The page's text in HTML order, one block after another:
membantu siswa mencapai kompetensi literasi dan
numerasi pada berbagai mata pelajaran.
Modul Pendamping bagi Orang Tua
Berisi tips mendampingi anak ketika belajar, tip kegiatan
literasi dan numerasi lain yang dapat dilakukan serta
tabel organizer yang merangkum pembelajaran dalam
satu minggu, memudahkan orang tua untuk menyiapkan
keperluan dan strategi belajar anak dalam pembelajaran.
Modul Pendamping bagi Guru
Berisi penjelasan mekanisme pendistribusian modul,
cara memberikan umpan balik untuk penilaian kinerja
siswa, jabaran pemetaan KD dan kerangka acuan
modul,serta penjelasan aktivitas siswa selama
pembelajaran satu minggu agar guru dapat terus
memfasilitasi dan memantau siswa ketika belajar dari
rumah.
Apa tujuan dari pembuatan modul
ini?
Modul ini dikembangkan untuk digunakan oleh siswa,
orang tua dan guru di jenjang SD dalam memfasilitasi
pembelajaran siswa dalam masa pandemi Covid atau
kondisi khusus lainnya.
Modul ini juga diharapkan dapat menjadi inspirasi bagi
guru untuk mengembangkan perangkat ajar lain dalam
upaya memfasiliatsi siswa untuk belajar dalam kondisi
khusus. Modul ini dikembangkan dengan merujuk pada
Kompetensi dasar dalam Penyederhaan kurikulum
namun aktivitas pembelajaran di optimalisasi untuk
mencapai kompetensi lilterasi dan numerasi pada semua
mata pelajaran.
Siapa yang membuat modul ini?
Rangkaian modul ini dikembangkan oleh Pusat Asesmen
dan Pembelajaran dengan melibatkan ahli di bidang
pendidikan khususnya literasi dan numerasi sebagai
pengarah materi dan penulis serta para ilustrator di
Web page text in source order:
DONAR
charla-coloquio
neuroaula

* * *

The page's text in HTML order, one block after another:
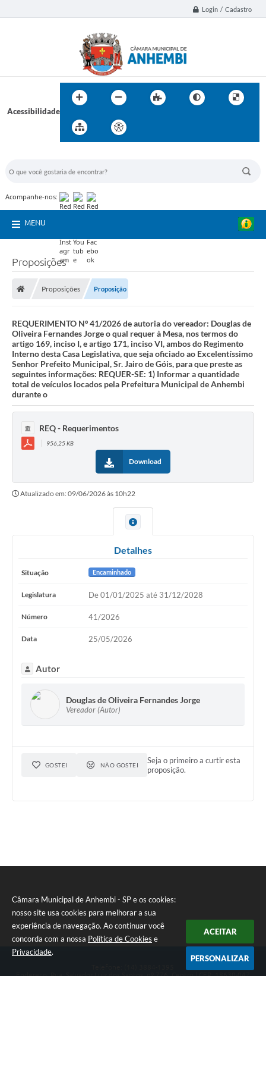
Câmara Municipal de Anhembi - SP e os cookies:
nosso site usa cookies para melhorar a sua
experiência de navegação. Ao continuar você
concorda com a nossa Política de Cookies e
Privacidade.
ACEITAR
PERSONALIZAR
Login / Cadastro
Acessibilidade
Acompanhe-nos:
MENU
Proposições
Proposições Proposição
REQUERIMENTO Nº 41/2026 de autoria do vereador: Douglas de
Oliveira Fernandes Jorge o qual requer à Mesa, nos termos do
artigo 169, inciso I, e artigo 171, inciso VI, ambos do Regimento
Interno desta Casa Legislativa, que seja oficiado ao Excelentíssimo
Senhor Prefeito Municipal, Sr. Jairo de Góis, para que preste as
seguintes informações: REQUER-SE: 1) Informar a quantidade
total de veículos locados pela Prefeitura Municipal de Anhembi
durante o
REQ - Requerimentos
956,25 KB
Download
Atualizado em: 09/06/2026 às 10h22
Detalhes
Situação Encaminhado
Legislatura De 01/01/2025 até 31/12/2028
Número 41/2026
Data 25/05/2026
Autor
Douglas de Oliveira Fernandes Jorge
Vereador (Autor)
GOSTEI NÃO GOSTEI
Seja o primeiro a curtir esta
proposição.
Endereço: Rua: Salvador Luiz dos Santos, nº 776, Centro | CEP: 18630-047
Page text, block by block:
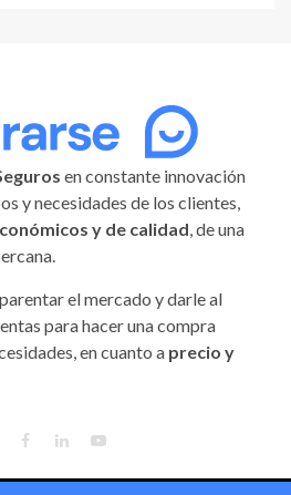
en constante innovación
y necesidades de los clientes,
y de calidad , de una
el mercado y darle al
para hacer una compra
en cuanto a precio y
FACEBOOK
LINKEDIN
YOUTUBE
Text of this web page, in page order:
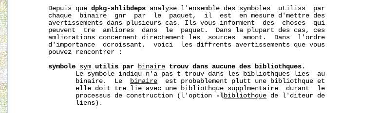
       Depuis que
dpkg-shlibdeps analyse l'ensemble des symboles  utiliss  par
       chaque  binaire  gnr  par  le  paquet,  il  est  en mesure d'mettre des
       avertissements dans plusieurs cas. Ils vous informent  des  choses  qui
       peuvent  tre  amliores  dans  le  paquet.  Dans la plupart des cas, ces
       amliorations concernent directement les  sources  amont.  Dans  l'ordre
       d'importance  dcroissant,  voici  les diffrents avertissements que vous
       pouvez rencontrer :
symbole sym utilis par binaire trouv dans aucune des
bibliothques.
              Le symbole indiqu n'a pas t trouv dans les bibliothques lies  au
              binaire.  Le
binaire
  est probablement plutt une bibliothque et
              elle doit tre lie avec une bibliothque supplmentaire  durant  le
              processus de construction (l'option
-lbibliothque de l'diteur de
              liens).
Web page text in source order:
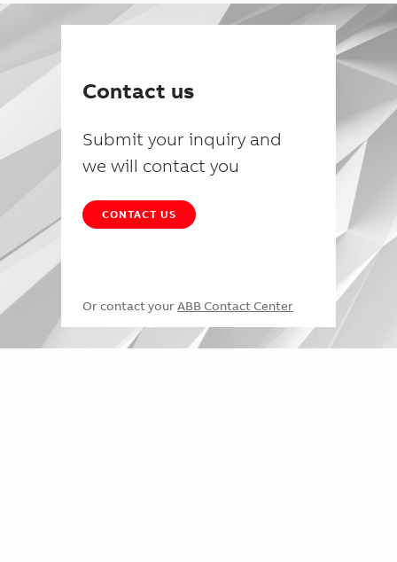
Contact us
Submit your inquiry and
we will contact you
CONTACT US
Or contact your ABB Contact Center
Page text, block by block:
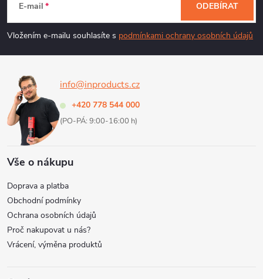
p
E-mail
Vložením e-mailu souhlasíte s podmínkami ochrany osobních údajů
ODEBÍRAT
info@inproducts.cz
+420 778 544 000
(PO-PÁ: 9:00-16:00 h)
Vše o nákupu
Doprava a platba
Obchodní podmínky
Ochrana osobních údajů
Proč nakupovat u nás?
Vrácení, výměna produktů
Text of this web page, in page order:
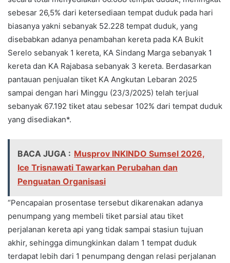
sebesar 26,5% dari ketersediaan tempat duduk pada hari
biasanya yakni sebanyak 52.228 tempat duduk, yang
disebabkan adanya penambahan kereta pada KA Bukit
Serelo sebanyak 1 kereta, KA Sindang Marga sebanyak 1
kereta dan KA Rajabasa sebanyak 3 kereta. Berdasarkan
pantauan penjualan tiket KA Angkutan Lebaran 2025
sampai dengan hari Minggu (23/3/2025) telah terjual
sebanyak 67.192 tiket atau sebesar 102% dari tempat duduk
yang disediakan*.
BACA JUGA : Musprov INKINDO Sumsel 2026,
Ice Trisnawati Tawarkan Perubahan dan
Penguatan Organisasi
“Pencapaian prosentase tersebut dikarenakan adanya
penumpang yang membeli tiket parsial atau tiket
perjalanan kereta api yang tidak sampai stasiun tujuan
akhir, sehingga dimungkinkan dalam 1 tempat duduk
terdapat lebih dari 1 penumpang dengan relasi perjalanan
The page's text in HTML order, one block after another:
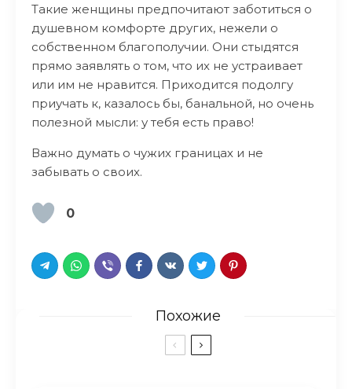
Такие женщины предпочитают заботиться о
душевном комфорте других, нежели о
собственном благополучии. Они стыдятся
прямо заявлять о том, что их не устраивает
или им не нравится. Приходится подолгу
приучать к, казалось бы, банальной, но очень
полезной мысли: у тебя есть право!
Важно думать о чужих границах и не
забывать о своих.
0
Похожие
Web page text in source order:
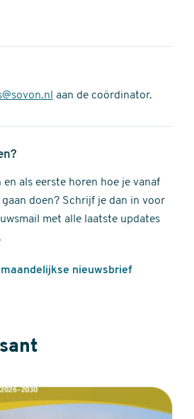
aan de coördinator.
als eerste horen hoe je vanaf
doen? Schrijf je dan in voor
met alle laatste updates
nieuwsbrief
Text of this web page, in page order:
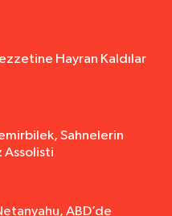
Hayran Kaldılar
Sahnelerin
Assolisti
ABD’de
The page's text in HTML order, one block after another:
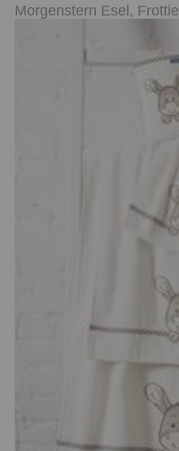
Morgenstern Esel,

■ Directions
Wherever the word "anak" appears in the listing, copy the line that holds it.

■ Result of this exercise
Berisi tips mendampingi anak ketika belajar, tip kegiatan
keperluan dan strategi belajar anak dalam pembelajaran.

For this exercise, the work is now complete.